* **Activity**
What's needed is an exact copy of all the data below, without pictures.

* **Provided data**
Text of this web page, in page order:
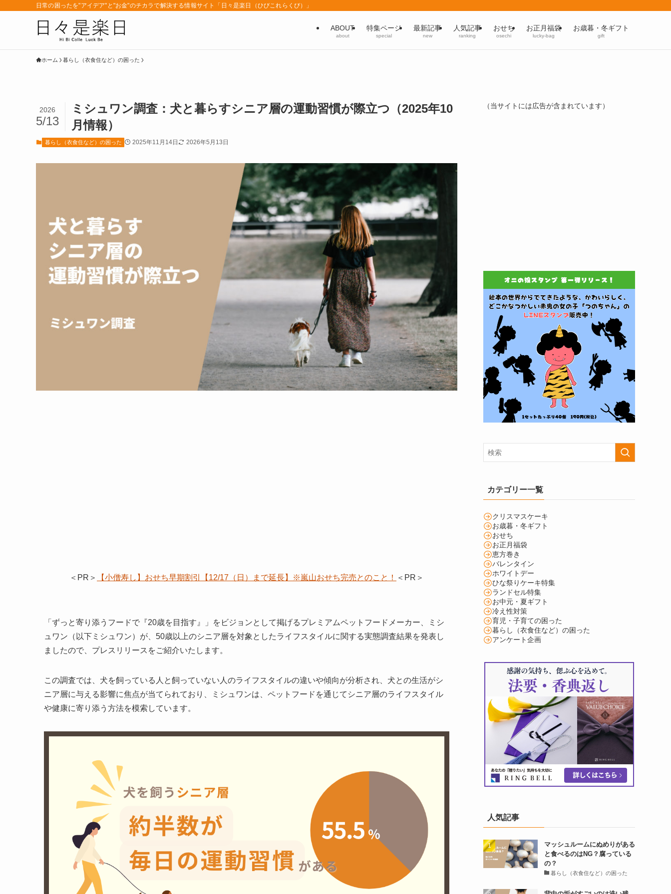
日常の困ったを"アイデア"と"お金"のチカラで解決する情報サイト「日々是楽日（ひびこれらくび）」
ABOUT
about
特集ページ
special
最新記事
new
人気記事
ranking
おせち
osechi
お正月福袋
lucky-bag
お歳暮・冬ギフト
gift
ホーム 暮らし（衣食住など）の困った
ミシュワン調査：犬と暮らすシニア層の運動習慣が際立つ（2025年10
月情報）
2026
5/13
暮らし（衣食住など）の困った 2025年11月14日 2026年5月13日
＜PR＞ 【小僧寿し】おせち早期割引【12/17（日）まで延長】※嵐山おせち完売とのこと！ ＜PR＞
「ずっと寄り添うフードで『20歳を目指す』」をビジョンとして掲げるプレミアムペットフードメーカー、ミシ
ュワン（以下ミシュワン）が、50歳以上のシニア層を対象としたライフスタイルに関する実態調査結果を発表し
ましたので、プレスリリースをご紹介いたします。
この調査では、犬を飼っている人と飼っていない人のライフスタイルの違いや傾向が分析され、犬との生活がシ
ニア層に与える影響に焦点が当てられており、ミシュワンは、ペットフードを通じてシニア層のライフスタイル
や健康に寄り添う方法を模索しています。
（当サイトには広告が含まれています）
カテゴリー一覧
クリスマスケーキ
お歳暮・冬ギフト
おせち
お正月福袋
恵方巻き
バレンタイン
ホワイトデー
ひな祭りケーキ特集
ランドセル特集
お中元・夏ギフト
冷え性対策
育児・子育ての困った
暮らし（衣食住など）の困った
アンケート企画
人気記事
マッシュルームにぬめりがある
と食べるのはNG？腐っている
の？
暮らし（衣食住など）の困った
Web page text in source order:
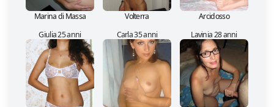
Marina di Massa Volterra
Arcidosso
Giulia 25 anni
Carla 35 anni Lavinia 28 anni
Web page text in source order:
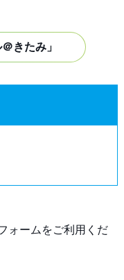
きたみ」
ォームをご利用くだ
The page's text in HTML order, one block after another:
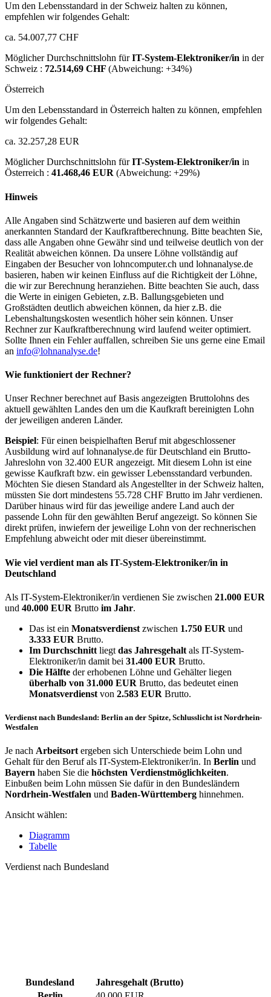
Um den Lebensstandard in der Schweiz halten zu können,
empfehlen wir folgendes Gehalt:
ca. 54.007,77 CHF
Möglicher Durchschnittslohn fürIT-System-Elektroniker/in in der
Schweiz : 72.514,69 CHF (Abweichung: +34%)
Österreich
Um den Lebensstandard in Österreich halten zu können, empfehlen
wir folgendes Gehalt:
ca. 32.257,28 EUR
Möglicher Durchschnittslohn fürIT-System-Elektroniker/in in
Österreich : 41.468,46 EUR (Abweichung: +29%)
Hinweis
Alle Angaben sind Schätzwerte und basieren auf dem weithin
anerkannten Standard der Kaufkraftberechnung. Bitte beachten Sie,
dass alle Angaben ohne Gewähr sind und teilweise deutlich von der
Realität abweichen können. Da unsere Löhne vollständig auf
Eingaben der Besucher von lohncomputer.ch und lohnanalyse.de
basieren, haben wir keinen Einfluss auf die Richtigkeit der Löhne,
die wir zur Berechnung heranziehen. Bitte beachten Sie auch, dass
die Werte in einigen Gebieten, z.B. Ballungsgebieten und
Großstädten deutlich abweichen können, da hier z.B. die
Lebenshaltungskosten wesentlich höher sein können. Unser
Rechner zur Kaufkraftberechnung wird laufend weiter optimiert.
Sollte Ihnen ein Fehler auffallen, schreiben Sie uns gerne eine Email
an info@lohnanalyse.de!
Wie funktioniert der Rechner?
Unser Rechner berechnet auf Basis angezeigten Bruttolohns des
aktuell gewählten Landes den um die Kaufkraft bereinigten Lohn
der jeweiligen anderen Länder.
Beispiel: Für einen beispielhaften Beruf mit abgeschlossener
Ausbildung wird auf lohnanalyse.de für Deutschland ein Brutto-
Jahreslohn von 32.400 EUR angezeigt. Mit diesem Lohn ist eine
gewisse Kaufkraft bzw. ein gewisser Lebensstandard verbunden.
Möchten Sie diesen Standard als Angestellter in der Schweiz halten,
müssten Sie dort mindestens 55.728 CHF Brutto im Jahr verdienen.
Darüber hinaus wird für das jeweilige andere Land auch der
passende Lohn für den gewählten Beruf angezeigt. So können Sie
direkt prüfen, inwiefern der jeweilige Lohn von der rechnerischen
Empfehlung abweicht oder mit dieser übereinstimmt.
Wie viel verdient man als IT-System-Elektroniker/in in
Deutschland
Als IT-System-Elektroniker/in verdienen Sie zwischen 21.000 EUR
und 40.000 EUR Brutto im Jahr.
Das ist ein Monatsverdienst zwischen 1.750 EUR und
3.333 EUR Brutto.
Im Durchschnitt liegt das Jahresgehalt als IT-System-
Elektroniker/in damit bei 31.400 EUR Brutto.
Die Hälfte der erhobenen Löhne und Gehälter liegen
überhalb von 31.000 EUR Brutto, das bedeutet einen
Monatsverdienst von 2.583 EUR Brutto.
Verdienst nach Bundesland: Berlin an der Spitze, Schlusslicht ist Nordrhein-
Westfalen
Je nach Arbeitsort ergeben sich Unterschiede beim Lohn und
Gehalt für den Beruf als IT-System-Elektroniker/in. In Berlin und
Bayern haben Sie die höchsten Verdienstmöglichkeiten.
Einbußen beim Lohn müssen Sie dafür in den Bundesländern
Nordrhein-Westfalen und Baden-Württemberg hinnehmen.
Ansicht wählen:
Diagramm
Tabelle
Verdienst nach Bundesland
Bundesland
Jahresgehalt (Brutto)
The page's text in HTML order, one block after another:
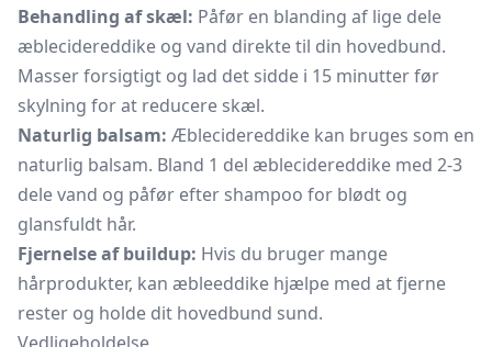
Behandling af skæl: Påfør en blanding af lige dele
æblecidereddike og vand direkte til din hovedbund.
Masser forsigtigt og lad det sidde i 15 minutter før
skylning for at reducere skæl.
Naturlig balsam: Æblecidereddike kan bruges som en
naturlig balsam. Bland 1 del æblecidereddike med 2-3
dele vand og påfør efter shampoo for blødt og
glansfuldt hår.
Fjernelse af buildup: Hvis du bruger mange
hårprodukter, kan æbleeddike hjælpe med at fjerne
rester og holde dit hovedbund sund.
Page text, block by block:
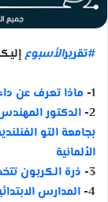
#تقريرالأسبوع
1- ماذا تعرف عن
2- الدكتور
بجامعة التو
الألمانية
3- ذرة الكربون
4- المدارس
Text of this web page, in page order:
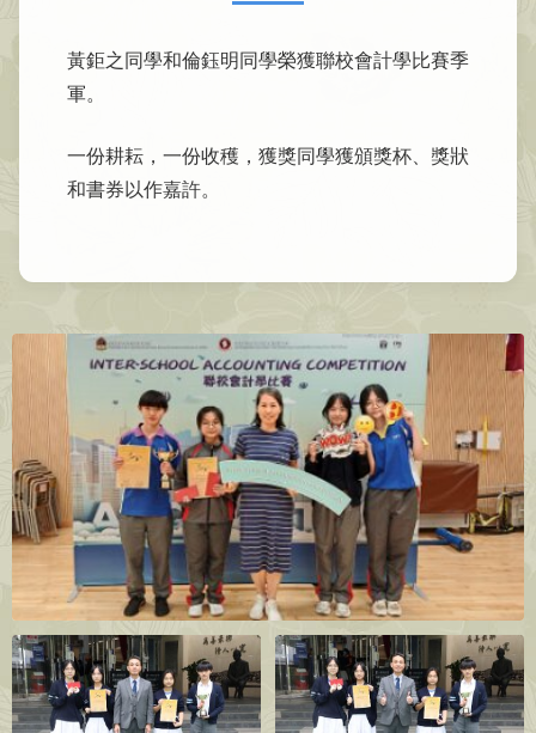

* **Result**
Text of this web page, in page order:
日常の困ったを"アイデア"と"お金"のチカラで解決する情報サイト「日々是楽日（ひびこれらくび）」
ABOUT
about
特集ページ
special
最新記事
new
人気記事
ranking
おせち
osechi
お正月福袋
lucky-bag
お歳暮・冬ギフト
gift
ホーム 暮らし（衣食住など）の困った
ミシュワン調査：犬と暮らすシニア層の運動習慣が際立つ（2025年10
月情報）
2026
5/13
暮らし（衣食住など）の困った 2025年11月14日 2026年5月13日
＜PR＞ 【小僧寿し】おせち早期割引【12/17（日）まで延長】※嵐山おせち完売とのこと！ ＜PR＞
「ずっと寄り添うフードで『20歳を目指す』」をビジョンとして掲げるプレミアムペットフードメーカー、ミシ
ュワン（以下ミシュワン）が、50歳以上のシニア層を対象としたライフスタイルに関する実態調査結果を発表し
ましたので、プレスリリースをご紹介いたします。
この調査では、犬を飼っている人と飼っていない人のライフスタイルの違いや傾向が分析され、犬との生活がシ
ニア層に与える影響に焦点が当てられており、ミシュワンは、ペットフードを通じてシニア層のライフスタイル
や健康に寄り添う方法を模索しています。
（当サイトには広告が含まれています）
カテゴリー一覧
クリスマスケーキ
お歳暮・冬ギフト
おせち
お正月福袋
恵方巻き
バレンタイン
ホワイトデー
ひな祭りケーキ特集
ランドセル特集
お中元・夏ギフト
冷え性対策
育児・子育ての困った
暮らし（衣食住など）の困った
アンケート企画
人気記事
マッシュルームにぬめりがある
と食べるのはNG？腐っている
の？
暮らし（衣食住など）の困った
Web page text in source order:
Marina di Massa Volterra
Arcidosso
Giulia 25 anni
Carla 35 anni Lavinia 28 anni
Web page text in source order:
きたみ」
ォームをご利用くだ
The page's text in HTML order, one block after another:
Um den Lebensstandard in der Schweiz halten zu können,
empfehlen wir folgendes Gehalt:
ca. 54.007,77 CHF
Möglicher Durchschnittslohn fürIT-System-Elektroniker/in in der
Schweiz : 72.514,69 CHF (Abweichung: +34%)
Österreich
Um den Lebensstandard in Österreich halten zu können, empfehlen
wir folgendes Gehalt:
ca. 32.257,28 EUR
Möglicher Durchschnittslohn fürIT-System-Elektroniker/in in
Österreich : 41.468,46 EUR (Abweichung: +29%)
Hinweis
Alle Angaben sind Schätzwerte und basieren auf dem weithin
anerkannten Standard der Kaufkraftberechnung. Bitte beachten Sie,
dass alle Angaben ohne Gewähr sind und teilweise deutlich von der
Realität abweichen können. Da unsere Löhne vollständig auf
Eingaben der Besucher von lohncomputer.ch und lohnanalyse.de
basieren, haben wir keinen Einfluss auf die Richtigkeit der Löhne,
die wir zur Berechnung heranziehen. Bitte beachten Sie auch, dass
die Werte in einigen Gebieten, z.B. Ballungsgebieten und
Großstädten deutlich abweichen können, da hier z.B. die
Lebenshaltungskosten wesentlich höher sein können. Unser
Rechner zur Kaufkraftberechnung wird laufend weiter optimiert.
Sollte Ihnen ein Fehler auffallen, schreiben Sie uns gerne eine Email
an info@lohnanalyse.de!
Wie funktioniert der Rechner?
Unser Rechner berechnet auf Basis angezeigten Bruttolohns des
aktuell gewählten Landes den um die Kaufkraft bereinigten Lohn
der jeweiligen anderen Länder.
Beispiel: Für einen beispielhaften Beruf mit abgeschlossener
Ausbildung wird auf lohnanalyse.de für Deutschland ein Brutto-
Jahreslohn von 32.400 EUR angezeigt. Mit diesem Lohn ist eine
gewisse Kaufkraft bzw. ein gewisser Lebensstandard verbunden.
Möchten Sie diesen Standard als Angestellter in der Schweiz halten,
müssten Sie dort mindestens 55.728 CHF Brutto im Jahr verdienen.
Darüber hinaus wird für das jeweilige andere Land auch der
passende Lohn für den gewählten Beruf angezeigt. So können Sie
direkt prüfen, inwiefern der jeweilige Lohn von der rechnerischen
Empfehlung abweicht oder mit dieser übereinstimmt.
Wie viel verdient man als IT-System-Elektroniker/in in
Deutschland
Als IT-System-Elektroniker/in verdienen Sie zwischen 21.000 EUR
und 40.000 EUR Brutto im Jahr.
Das ist ein Monatsverdienst zwischen 1.750 EUR und
3.333 EUR Brutto.
Im Durchschnitt liegt das Jahresgehalt als IT-System-
Elektroniker/in damit bei 31.400 EUR Brutto.
Die Hälfte der erhobenen Löhne und Gehälter liegen
überhalb von 31.000 EUR Brutto, das bedeutet einen
Monatsverdienst von 2.583 EUR Brutto.
Verdienst nach Bundesland: Berlin an der Spitze, Schlusslicht ist Nordrhein-
Westfalen
Je nach Arbeitsort ergeben sich Unterschiede beim Lohn und
Gehalt für den Beruf als IT-System-Elektroniker/in. In Berlin und
Bayern haben Sie die höchsten Verdienstmöglichkeiten.
Einbußen beim Lohn müssen Sie dafür in den Bundesländern
Nordrhein-Westfalen und Baden-Württemberg hinnehmen.
Ansicht wählen:
Diagramm
Tabelle
Verdienst nach Bundesland
Bundesland
Jahresgehalt (Brutto)
The page's text in HTML order, one block after another:
Behandling af skæl: Påfør en blanding af lige dele
æblecidereddike og vand direkte til din hovedbund.
Masser forsigtigt og lad det sidde i 15 minutter før
skylning for at reducere skæl.
Naturlig balsam: Æblecidereddike kan bruges som en
naturlig balsam. Bland 1 del æblecidereddike med 2-3
dele vand og påfør efter shampoo for blødt og
glansfuldt hår.
Fjernelse af buildup: Hvis du bruger mange
hårprodukter, kan æbleeddike hjælpe med at fjerne
rester og holde dit hovedbund sund.
Page text, block by block:
#تقريرالأسبوع
1- ماذا تعرف عن
2- الدكتور
بجامعة التو
الألمانية
3- ذرة الكربون
4- المدارس
Text of this web page, in page order:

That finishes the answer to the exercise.